### EXERCISE AIM
Scan the records below for the word "rail" and give only the number of lines that hold it.

[GIVEN DATA — start]

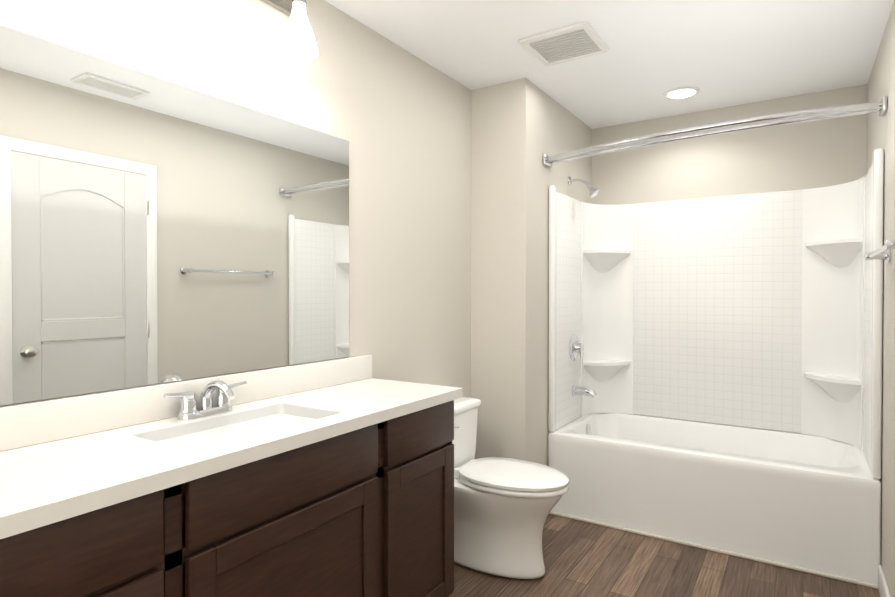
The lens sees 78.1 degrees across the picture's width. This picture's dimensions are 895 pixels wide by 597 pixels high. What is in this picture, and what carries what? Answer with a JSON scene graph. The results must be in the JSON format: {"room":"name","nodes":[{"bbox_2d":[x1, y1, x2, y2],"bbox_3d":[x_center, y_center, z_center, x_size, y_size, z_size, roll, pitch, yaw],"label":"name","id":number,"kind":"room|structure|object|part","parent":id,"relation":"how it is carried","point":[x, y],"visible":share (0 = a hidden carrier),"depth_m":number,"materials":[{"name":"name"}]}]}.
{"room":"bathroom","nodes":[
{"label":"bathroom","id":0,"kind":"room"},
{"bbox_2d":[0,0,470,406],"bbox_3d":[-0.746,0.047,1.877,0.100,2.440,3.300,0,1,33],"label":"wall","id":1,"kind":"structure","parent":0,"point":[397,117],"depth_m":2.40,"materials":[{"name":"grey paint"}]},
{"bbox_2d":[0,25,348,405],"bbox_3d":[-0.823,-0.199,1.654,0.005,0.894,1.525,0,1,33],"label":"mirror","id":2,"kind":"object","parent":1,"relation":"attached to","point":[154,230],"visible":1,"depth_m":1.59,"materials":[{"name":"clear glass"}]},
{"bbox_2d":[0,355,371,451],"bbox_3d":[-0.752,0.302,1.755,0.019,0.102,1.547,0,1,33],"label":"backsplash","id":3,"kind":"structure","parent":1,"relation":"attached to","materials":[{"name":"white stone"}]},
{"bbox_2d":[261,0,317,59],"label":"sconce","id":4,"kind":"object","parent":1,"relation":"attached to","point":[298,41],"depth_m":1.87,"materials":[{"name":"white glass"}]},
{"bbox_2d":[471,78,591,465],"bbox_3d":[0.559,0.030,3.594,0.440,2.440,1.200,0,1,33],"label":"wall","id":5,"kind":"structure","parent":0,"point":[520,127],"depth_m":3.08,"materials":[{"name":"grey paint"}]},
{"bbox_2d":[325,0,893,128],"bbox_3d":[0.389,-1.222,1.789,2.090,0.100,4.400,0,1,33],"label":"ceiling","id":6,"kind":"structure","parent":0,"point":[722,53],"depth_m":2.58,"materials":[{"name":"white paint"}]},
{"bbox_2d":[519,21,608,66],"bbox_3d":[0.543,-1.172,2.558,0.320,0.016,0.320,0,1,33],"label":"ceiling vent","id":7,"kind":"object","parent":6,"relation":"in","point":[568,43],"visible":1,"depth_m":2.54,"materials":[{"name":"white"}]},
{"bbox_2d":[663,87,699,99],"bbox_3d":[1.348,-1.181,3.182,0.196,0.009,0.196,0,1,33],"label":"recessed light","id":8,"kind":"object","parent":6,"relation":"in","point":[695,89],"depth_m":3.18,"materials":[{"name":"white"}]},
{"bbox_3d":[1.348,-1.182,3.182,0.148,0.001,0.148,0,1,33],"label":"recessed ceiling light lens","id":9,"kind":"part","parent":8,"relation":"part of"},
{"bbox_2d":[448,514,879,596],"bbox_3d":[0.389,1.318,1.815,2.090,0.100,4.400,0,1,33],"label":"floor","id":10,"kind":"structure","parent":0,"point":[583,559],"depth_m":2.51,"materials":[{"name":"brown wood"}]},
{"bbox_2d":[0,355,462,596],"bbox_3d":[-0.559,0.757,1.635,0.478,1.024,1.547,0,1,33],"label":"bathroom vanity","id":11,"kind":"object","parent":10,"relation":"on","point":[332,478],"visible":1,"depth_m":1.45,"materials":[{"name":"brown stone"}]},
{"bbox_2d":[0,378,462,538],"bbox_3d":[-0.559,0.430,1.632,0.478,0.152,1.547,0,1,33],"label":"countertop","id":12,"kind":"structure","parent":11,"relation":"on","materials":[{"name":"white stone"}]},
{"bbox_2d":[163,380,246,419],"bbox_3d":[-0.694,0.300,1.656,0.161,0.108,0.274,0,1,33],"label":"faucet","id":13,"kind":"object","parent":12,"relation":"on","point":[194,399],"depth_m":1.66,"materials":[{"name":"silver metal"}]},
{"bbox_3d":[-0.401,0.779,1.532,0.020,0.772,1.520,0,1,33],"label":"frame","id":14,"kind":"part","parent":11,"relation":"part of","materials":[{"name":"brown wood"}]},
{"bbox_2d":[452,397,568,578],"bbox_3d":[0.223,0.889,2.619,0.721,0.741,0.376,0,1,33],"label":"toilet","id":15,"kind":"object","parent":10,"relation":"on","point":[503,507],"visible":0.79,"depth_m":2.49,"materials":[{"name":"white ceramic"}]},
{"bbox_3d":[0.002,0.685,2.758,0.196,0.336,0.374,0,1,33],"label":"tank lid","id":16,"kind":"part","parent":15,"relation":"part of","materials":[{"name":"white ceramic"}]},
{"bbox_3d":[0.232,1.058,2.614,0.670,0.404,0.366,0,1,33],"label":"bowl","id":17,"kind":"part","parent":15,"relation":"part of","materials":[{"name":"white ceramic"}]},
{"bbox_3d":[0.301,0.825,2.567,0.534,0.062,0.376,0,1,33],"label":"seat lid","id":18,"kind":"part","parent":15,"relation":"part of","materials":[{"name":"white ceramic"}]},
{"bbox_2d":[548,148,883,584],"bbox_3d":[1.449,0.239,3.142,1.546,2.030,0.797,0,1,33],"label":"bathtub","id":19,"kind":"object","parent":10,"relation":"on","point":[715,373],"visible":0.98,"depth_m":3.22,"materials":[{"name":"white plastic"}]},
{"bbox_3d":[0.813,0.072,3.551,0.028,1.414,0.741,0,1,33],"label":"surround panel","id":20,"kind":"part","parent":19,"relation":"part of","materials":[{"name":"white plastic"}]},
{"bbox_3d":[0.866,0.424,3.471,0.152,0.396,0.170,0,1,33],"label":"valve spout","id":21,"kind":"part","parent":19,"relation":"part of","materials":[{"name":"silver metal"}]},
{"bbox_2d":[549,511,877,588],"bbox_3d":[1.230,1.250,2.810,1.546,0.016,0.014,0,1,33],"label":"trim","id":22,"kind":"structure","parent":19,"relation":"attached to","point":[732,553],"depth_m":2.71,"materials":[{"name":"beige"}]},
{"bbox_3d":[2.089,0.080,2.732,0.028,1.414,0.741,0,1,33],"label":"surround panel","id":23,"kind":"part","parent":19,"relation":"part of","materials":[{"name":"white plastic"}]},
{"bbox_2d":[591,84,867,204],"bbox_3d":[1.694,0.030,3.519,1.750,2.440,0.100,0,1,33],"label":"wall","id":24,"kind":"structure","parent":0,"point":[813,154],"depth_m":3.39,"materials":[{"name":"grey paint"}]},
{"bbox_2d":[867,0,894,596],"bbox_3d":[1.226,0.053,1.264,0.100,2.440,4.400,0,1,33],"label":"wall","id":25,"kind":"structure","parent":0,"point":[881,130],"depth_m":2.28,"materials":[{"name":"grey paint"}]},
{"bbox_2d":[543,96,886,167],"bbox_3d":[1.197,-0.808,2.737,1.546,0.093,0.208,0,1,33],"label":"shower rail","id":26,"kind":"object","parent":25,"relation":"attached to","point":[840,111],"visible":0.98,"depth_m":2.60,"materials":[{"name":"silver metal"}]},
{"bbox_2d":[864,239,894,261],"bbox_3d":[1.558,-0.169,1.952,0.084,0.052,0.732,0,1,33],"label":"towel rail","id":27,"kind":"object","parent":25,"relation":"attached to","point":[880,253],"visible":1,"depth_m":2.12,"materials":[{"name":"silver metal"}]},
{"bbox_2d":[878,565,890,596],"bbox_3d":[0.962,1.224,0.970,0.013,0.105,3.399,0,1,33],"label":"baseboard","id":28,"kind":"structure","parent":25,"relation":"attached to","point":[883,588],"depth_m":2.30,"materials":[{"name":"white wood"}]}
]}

[GIVEN DATA — finish]

### WRITTEN RESPONSE
2